## importing data

In [1]:
import codecs
import json
import os, sys

from collections import defaultdict
from multiprocessing import Pool as ThreadPool

from IPython.display import display, HTML

import pandas as pd

sys.path.append(os.path.abspath('../../WKP-python-toolkit'))
import wekeypedia

In [11]:
inflections = defaultdict(dict)

ignore_list = "{}()[]<>./,;\"':!?&#=*&%"

def from_file(name):
  diff_txt = ""

  with codecs.open(name, "r", encoding="utf-8-sig") as f:
    data = json.load(f)

  return data

def list_revisions(page):
  return os.listdir("data/%s" % (page))

def revision_stems(revision_filename):
  p = wekeypedia.WikipediaPage()
  # print revision_filename
  rev = from_file(revision_filename)
  
  # extract diff text
  diff = rev["diff"]["*"]
  
  # bug with Ethics#462124891
  if diff == False:
    return { "added": {}, "deleted": {} }
  
  diff = p.extract_plusminus(diff)

  # count stems by added/deleted
  stems = {}
  stems["added"] = p.count_stems(diff["added"], inflections)
  stems["deleted"] = p.count_stems(diff["deleted"], inflections)
  # p.print_plusminus_terms_overview(stems)
  
  return stems

def source_stems(s):
  p = wekeypedia.WikipediaPage(s)
  
  revisions = list_revisions(s)

  result = {
      "added": defaultdict(dict),
      "deleted": defaultdict(dict) }
  
  print "%s: %s revisions" % (s, len(revisions))
  
  i = 0

  for r in revisions:
    i += 1
    print "\rrevisions: %s (%s/%s)" % (r, i, len(revisions),),
    stems = revision_stems("data/%s/%s" % (s, r))
    
    for x in ["added", "deleted"]:
      for stem in stems[x].iteritems():
        result[x].setdefault(stem[0], 0)
        result[x][stem[0]] += stem[1]
  print "\r ",
  return result

def to_df(a):
  df_add = pd.DataFrame([ [ x[1] ] for x in a["added"].iteritems() ], index=a["added"].keys())
  df_add.columns = [ 'added' ]

  df_del = pd.DataFrame([ [ x[1] ] for x in a["deleted"].iteritems() ], index=a["deleted"].keys())
  df_del.columns = [ 'deleted' ]

  df = df_add.join(df_del, how="outer")
  
  return df




In [3]:
def clean_and_compute(df):
  ignore_list = [ "a", "of", "and", "to", "the", "is", "for", "or" , "in", "that", "it", "|", "ref",
               "http", "''", "``", "s", "an", "-", "=", "*", "==", "===", "====", "name=", "nbsp", "style=", "5px",
              "font-siz", "|-", "--", "wikiquot", "/ref", "'s" ]
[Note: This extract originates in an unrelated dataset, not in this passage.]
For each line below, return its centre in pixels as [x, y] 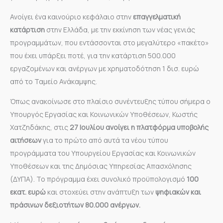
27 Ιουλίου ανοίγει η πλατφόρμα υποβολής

  df = df.drop([ w for w in ignore_list if w in df.index ])
  
  df["added - deleted"] = map(lambda x, y: x-y, df["added"], df["deleted"])
  df["abs(added - deleted)"] = map(lambda x, y: abs(x-y), df["added"], df["deleted"])
  df = df.sort(["abs(added - deleted)", "added"], ascending=[0, 0])

  return df

In [4]:
love = source_stems("Love")
love = to_df(love)

Love: 6324 revisions
 


In [5]:
love = clean_and_compute(love)
love.head(20)

Unnamed: 0,added,deleted,added - deleted,abs(added - deleted)
love,41315,40990,325,325
be,5886,5831,55,55
god,4074,4024,50,50
with,4237,4193,44,44
by,4147,4104,43,43
one,3169,3135,34,34
cite,556,522,34,34
from,2039,2007,32,32
thi,3509,3478,31,31
which,3357,3326,31,31


In [6]:
wisdom = source_stems("Wisdom")
wisdom = to_df(wisdom)

Wisdom: 1634 revisions
 


In [7]:
wisdom = clean_and_compute(wisdom)
wisdom.head(20)

Unnamed: 0,added,deleted,added - deleted,abs(added - deleted)
wisdom,3140,3025,115,115
with,1093,1064,29,29
be,699,675,24,24
he,506,484,22,22
cite,138,116,22,22
one,645,624,21,21
wise,619,599,20,20
from,508,488,20,20
by,494,475,19,19
which,252,234,18,18


In [8]:
morality = source_stems("Morality")
morality = to_df(morality)

Morality: 2776 revisions
 


In [9]:
morality = clean_and_compute(morality)
morality.head(20)

Unnamed: 0,added,deleted,added - deleted,abs(added - deleted)
moral,7595,7421,174,174
cite,728,665,63,63
journal,620,565,55,55
on,1577,1530,47,47
be,1934,1898,36,36
with,1347,1313,34,34
religion,956,923,33,33
are,1661,1629,32,32
by,1097,1066,31,31
ethic,1356,1326,30,30


In [12]:
ethics = source_stems("Ethics")
ethics = to_df(ethics)

Ethics: 3739 revisions
 


In [13]:
ethics = clean_and_compute(ethics)
ethics.head(20)

Unnamed: 0,added,deleted,added - deleted,abs(added - deleted)
ethic,10236,10012,224,224
moral,2874,2800,74,74
be,3130,3066,64,64
are,2791,2744,47,47
on,1924,1877,47,47
right,2024,1982,42,42
philosophi,1356,1318,38,38
not,1585,1548,37,37
with,1681,1645,36,36
by,1795,1761,34,34


In [14]:
love.to_csv("data/love.terms.csv", encoding="utf-8")
wisdom.to_csv("data/wisdom.terms.csv", encoding="utf-8")
ethics.to_csv("data/ethics.terms.csv", encoding="utf-8")
morality.to_csv("data/morality.terms.csv", encoding="utf-8")

In [15]:
love[ love["added - deleted"] < 0 ].head(20)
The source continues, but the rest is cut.